··· INPUT ···

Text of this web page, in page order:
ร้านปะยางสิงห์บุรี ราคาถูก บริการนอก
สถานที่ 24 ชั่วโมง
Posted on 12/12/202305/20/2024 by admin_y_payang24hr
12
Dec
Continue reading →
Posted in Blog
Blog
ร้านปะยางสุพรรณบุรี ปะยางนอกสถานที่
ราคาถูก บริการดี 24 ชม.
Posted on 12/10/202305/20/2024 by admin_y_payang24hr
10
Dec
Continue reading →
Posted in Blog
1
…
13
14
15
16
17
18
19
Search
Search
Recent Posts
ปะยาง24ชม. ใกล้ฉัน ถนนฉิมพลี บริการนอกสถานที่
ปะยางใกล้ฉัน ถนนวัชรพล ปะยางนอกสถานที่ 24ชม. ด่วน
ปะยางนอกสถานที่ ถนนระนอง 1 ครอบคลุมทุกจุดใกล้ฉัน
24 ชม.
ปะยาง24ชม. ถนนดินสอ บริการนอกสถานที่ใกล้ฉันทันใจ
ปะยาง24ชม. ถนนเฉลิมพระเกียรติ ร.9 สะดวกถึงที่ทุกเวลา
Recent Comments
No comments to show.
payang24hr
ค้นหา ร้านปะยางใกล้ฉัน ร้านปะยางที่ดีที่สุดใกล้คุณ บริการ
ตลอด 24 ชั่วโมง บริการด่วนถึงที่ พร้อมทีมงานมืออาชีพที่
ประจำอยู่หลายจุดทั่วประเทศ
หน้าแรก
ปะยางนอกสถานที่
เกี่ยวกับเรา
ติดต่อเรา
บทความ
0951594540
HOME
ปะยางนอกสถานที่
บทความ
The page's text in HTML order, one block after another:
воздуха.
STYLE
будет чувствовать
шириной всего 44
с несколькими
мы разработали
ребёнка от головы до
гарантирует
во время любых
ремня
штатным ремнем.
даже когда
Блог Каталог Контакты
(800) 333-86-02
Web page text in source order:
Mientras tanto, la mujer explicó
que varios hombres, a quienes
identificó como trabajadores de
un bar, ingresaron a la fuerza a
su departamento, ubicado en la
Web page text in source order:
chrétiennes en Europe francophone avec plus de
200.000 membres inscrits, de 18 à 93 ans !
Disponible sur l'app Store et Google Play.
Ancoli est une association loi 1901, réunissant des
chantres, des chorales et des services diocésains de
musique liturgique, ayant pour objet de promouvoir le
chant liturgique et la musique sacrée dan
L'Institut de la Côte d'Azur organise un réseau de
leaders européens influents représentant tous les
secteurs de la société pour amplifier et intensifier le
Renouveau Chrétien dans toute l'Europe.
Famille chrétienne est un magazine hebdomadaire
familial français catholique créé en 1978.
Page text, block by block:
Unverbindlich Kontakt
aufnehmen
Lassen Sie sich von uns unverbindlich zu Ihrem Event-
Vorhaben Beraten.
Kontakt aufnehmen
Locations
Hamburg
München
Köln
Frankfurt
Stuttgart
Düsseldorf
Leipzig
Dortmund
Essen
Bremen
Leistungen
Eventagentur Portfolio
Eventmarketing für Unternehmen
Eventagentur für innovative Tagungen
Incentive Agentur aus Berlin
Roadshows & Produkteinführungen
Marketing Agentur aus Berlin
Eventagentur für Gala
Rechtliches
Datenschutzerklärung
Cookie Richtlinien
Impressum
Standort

···

Check each line of the data above for the string "Berlin", and copy the ones that have it.

Incentive Agentur aus Berlin
Marketing Agentur aus Berlin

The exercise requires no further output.